If you borrow short and lend long, you’re effectively a bank. It’s
becoming ever less clear to me what justification there is for nonbank
borrow-short-lend-long-institutions other than regulatory arbitrage.

I cannot sign on to this principle.  Business-to-business trade credit is huge in the United States (it’s not all short term) as is commercial lending, as you might get from General Motors or for that matter Sears or Nordstrom.  Pawn shops are more common than you might think.  If we regulate these lenders like banks we presumably have to give them comparable privileges, which could mean discount window access, FDIC access, and the use of Fed Wire.  Plus they would be subject to other regulations on banks, including restrictions on affiliations with commercial firms.  I don’t want to do that and in many cases I don’t even see what it would mean to do that (how can we stop Sears from affiliating with a commercial firm?).  I conclude that we cannot escape some important legal distinction between bank and non-bank lenders.  Admittedly any such distinctions can become more problematic with the march of technology and the increasing sophistication of regulatory arbitrage.

Is there any scenario for a break-up of the Euro zone?

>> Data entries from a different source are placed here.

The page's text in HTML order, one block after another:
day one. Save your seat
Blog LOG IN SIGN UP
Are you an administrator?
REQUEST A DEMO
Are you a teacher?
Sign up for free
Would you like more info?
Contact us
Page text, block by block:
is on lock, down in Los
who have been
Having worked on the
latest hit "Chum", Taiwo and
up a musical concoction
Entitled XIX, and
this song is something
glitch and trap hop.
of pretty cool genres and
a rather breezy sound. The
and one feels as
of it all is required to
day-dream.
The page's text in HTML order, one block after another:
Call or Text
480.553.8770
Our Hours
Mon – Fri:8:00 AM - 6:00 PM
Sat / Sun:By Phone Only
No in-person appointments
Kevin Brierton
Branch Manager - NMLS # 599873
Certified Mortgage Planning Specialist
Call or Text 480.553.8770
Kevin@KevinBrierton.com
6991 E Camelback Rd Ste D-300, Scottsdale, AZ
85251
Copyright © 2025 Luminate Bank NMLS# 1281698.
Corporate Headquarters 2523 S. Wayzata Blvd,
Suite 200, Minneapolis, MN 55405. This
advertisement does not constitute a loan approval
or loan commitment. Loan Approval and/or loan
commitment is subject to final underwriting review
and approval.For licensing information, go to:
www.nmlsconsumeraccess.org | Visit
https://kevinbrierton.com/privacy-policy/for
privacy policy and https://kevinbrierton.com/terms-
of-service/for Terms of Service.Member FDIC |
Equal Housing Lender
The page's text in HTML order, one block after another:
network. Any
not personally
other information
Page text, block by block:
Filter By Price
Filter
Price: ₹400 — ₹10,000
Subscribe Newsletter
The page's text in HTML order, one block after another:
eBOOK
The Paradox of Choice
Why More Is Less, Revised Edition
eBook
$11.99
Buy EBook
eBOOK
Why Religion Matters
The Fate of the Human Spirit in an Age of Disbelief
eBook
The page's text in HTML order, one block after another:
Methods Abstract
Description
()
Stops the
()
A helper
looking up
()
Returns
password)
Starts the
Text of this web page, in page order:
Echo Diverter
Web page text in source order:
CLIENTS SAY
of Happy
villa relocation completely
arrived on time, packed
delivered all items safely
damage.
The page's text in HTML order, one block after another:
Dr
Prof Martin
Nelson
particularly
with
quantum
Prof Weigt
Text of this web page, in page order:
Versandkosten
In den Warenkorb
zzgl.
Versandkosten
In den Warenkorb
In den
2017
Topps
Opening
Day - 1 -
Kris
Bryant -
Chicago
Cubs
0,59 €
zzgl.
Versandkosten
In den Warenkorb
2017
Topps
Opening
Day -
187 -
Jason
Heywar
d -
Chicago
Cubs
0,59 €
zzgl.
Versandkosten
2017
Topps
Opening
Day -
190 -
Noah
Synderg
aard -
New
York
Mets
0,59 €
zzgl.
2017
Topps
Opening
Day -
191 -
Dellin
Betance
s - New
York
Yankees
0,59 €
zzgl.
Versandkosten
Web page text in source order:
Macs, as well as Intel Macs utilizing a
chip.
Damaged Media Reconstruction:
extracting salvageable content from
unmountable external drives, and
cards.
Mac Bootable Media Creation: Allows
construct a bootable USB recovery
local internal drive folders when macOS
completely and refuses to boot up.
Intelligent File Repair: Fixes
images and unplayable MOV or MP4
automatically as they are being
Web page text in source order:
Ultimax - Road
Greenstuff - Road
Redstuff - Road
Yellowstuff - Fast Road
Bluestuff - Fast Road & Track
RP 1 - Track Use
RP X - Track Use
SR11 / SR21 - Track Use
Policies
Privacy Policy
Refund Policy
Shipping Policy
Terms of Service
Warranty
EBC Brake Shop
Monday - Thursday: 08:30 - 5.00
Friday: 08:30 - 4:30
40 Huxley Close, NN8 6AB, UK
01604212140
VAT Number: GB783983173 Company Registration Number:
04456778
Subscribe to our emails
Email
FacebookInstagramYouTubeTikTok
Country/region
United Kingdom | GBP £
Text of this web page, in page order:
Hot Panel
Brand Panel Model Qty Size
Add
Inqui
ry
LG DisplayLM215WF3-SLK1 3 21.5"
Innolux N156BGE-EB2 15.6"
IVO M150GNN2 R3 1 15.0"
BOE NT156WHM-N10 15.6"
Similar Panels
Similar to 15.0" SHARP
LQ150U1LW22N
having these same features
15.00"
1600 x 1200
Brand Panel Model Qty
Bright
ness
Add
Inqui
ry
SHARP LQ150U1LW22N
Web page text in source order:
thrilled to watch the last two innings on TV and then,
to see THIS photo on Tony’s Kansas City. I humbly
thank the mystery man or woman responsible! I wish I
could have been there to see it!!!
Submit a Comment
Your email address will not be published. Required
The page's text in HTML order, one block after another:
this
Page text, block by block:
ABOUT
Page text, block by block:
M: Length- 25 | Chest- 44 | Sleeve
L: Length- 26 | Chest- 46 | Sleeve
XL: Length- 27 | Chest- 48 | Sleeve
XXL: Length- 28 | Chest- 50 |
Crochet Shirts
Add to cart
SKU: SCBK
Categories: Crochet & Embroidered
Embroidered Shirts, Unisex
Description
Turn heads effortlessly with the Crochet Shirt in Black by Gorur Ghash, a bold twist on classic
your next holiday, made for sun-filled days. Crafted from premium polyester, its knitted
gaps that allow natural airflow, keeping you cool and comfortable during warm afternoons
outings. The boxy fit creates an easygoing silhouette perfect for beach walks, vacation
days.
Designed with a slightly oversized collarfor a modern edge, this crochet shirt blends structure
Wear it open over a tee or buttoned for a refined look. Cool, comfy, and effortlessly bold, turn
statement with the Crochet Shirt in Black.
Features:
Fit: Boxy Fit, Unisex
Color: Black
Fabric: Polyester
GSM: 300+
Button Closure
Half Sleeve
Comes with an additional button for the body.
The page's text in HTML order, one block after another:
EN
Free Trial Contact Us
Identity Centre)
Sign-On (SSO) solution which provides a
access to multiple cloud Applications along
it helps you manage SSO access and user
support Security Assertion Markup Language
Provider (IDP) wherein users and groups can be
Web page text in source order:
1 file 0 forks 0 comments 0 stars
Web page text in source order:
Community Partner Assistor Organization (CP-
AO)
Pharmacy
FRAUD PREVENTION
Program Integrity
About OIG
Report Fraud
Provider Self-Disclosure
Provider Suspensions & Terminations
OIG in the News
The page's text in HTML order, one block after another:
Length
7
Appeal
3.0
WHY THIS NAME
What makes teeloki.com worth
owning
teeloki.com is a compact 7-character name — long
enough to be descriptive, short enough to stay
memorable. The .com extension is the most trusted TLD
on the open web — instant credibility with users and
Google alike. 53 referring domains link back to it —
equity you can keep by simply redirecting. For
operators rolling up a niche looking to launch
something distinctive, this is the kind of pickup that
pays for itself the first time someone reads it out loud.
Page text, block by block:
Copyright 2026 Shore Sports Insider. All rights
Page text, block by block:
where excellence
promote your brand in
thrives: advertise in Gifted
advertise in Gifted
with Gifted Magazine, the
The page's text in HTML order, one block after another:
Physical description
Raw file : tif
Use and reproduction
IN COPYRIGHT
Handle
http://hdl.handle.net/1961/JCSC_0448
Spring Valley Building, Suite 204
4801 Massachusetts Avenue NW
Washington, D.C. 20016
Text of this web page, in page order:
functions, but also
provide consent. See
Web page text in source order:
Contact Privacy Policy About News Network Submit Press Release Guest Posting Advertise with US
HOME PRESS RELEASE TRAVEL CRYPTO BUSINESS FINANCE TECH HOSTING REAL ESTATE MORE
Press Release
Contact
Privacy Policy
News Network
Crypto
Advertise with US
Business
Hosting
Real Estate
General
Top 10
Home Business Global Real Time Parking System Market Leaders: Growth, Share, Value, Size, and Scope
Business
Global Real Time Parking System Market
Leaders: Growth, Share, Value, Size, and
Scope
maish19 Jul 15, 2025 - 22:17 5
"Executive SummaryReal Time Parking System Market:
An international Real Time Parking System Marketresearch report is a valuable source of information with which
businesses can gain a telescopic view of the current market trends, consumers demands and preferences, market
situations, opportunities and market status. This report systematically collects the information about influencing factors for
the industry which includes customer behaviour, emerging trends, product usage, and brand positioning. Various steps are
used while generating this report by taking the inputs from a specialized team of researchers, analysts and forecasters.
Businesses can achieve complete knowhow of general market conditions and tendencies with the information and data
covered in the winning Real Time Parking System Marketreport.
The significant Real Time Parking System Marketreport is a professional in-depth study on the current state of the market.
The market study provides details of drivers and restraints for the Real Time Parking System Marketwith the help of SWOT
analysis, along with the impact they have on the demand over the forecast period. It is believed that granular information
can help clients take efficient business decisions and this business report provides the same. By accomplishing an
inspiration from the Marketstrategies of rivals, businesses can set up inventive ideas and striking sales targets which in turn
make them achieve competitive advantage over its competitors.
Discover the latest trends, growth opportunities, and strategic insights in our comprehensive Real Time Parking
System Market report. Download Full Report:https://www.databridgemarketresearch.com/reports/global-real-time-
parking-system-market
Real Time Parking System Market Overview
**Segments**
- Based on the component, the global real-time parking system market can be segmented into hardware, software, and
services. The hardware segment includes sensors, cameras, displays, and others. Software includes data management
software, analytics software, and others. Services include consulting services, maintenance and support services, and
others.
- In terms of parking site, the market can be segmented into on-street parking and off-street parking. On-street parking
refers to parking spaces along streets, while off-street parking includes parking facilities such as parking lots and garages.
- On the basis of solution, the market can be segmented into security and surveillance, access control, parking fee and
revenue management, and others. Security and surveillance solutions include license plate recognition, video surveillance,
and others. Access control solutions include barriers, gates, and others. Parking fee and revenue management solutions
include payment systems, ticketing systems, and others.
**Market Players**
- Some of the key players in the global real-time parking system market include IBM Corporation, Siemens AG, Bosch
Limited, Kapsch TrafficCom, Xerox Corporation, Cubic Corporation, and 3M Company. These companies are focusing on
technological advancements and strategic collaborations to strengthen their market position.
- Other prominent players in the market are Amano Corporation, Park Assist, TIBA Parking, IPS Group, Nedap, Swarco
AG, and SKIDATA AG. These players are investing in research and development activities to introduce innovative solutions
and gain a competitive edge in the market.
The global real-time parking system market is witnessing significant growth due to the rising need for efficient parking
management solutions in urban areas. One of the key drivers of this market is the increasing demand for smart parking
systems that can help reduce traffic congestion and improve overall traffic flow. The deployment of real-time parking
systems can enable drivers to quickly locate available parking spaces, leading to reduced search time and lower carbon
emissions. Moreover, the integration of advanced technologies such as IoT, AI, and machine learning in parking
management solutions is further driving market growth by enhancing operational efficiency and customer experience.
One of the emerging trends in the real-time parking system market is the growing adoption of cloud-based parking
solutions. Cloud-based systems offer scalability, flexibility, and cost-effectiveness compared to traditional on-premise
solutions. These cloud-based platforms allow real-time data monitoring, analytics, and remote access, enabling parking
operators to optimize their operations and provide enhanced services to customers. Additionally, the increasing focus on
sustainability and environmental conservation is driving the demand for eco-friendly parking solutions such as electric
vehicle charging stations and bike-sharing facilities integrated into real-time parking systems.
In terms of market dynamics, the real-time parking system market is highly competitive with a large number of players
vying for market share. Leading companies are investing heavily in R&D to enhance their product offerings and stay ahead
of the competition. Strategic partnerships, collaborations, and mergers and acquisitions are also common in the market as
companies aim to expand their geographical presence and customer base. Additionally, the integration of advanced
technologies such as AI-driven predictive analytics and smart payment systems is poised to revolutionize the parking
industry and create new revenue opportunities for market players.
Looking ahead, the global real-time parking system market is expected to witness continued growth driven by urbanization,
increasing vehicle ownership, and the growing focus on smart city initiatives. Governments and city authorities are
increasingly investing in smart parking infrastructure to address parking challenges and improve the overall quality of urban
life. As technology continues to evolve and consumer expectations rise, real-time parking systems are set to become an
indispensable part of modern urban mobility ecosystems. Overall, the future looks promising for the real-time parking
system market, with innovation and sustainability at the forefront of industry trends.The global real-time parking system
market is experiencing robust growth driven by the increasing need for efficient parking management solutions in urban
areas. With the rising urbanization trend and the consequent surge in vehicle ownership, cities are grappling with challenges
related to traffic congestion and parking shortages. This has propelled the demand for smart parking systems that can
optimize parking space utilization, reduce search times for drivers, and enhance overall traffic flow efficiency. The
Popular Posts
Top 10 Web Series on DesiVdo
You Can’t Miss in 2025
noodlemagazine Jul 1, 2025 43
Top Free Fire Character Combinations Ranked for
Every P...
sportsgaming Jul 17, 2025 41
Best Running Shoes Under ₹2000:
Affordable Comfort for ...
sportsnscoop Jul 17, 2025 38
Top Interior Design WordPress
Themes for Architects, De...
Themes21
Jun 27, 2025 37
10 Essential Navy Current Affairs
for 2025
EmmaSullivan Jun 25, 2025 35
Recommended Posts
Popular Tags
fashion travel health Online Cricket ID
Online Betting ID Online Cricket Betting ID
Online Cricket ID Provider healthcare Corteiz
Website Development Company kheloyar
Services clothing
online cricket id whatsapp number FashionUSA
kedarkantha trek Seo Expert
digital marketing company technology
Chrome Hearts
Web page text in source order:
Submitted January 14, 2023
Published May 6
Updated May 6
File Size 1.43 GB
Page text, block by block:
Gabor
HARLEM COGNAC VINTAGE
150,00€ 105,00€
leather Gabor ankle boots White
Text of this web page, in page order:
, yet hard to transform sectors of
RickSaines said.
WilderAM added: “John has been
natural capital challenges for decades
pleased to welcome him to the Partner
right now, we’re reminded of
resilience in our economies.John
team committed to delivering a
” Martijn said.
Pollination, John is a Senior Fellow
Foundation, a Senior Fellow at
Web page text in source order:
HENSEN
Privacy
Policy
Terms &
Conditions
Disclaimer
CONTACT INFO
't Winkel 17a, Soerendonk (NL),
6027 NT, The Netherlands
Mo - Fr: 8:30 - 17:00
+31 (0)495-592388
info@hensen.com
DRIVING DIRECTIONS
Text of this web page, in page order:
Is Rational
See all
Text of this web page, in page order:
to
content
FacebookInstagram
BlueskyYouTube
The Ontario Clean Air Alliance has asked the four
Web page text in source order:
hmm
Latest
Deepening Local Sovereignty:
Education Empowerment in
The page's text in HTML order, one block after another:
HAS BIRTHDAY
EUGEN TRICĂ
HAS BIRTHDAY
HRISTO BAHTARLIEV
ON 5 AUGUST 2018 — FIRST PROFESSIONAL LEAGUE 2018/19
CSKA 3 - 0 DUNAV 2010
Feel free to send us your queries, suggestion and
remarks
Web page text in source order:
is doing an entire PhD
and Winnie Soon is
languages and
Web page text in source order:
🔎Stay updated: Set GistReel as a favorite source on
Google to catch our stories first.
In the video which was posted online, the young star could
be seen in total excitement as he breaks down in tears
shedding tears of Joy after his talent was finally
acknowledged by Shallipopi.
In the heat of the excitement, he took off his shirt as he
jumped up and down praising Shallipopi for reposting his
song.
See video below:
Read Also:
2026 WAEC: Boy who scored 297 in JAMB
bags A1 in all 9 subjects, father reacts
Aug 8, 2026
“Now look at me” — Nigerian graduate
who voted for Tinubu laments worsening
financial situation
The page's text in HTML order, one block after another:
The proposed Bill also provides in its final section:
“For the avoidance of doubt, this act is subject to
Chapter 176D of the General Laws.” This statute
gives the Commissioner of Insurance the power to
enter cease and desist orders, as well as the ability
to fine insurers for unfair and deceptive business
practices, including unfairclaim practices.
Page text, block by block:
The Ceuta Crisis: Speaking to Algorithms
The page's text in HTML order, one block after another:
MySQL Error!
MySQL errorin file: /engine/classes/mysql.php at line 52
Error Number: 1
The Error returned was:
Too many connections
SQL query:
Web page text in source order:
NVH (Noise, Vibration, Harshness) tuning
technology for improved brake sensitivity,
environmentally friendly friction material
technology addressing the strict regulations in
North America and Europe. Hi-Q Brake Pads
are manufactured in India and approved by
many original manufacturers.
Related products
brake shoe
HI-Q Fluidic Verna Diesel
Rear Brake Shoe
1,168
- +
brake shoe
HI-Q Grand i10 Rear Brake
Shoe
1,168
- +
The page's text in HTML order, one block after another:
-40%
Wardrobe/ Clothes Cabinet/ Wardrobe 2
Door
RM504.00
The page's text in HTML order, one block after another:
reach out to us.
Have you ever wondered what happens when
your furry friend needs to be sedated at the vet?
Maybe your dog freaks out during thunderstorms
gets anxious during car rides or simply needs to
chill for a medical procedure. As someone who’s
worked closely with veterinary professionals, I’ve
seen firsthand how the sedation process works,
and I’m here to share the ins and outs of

Let’s say a Eurozone country faces a bank failure and the debt of the failing bank is very large relative to that country’s gdp.  This could happen in many countries.  The fiscal authority of that country cannot do the bailout on its own, in part because the resources are not there and in part because the country lacks the political unity for raising taxes.  The other EU countries cannot be persuaded to ante up.  The country in question either loses its major bank, and suffers the concomitant fall out, or it creates "on the spot" monetary policy to save the bank.  That means creating a domestic currency and suddenly announcing that the accounts of the bank will be reimbursed in terms of that currency rather than Euros.

I believe the odds of this outcome are relatively small.

That said, the "easy" option is for the ECB to do the bailout in terms of Euros.  A non-unanimity-requiring procedure for this should be worked out in advance to a greater degree than is currently the case.  And such a procedure may need to be worked out soon, while it is still unclear who would be the winners and losers from such an arrangement.

Plan B, from Luigi Zingales

Find it here.  In a nutshell:

Congress should pass a law that makes a re-contracting option available to all homeowners living in a zip code where house prices dropped by more than 20% since the time they bought their property.

Thanks to two brilliant economists, Chip Case and Robert Shiller, we have reliable measures of house price changes at the zip code level.  Thus, by using this real estate index, the re-contracting option will reduce the face value of the mortgage (and the corresponding interest payments) by the same percentage by which house prices have declined since the homeowner bought (or refinanced) his property.

…In exchange, however, the mortgage holder will receive some of the equity value of the house at the time it is sold. Until then, the homeowners will behave as if they own 100% of it. It is only at the time of sale that 50% of the difference between the selling price and the new value of the mortgage will be paid back to the mortgage holder.

Zingales also stresses that half-hearted attempts at bank recapitalization are unlikely to work at this time; he thinks that at least $600 billion would be needed.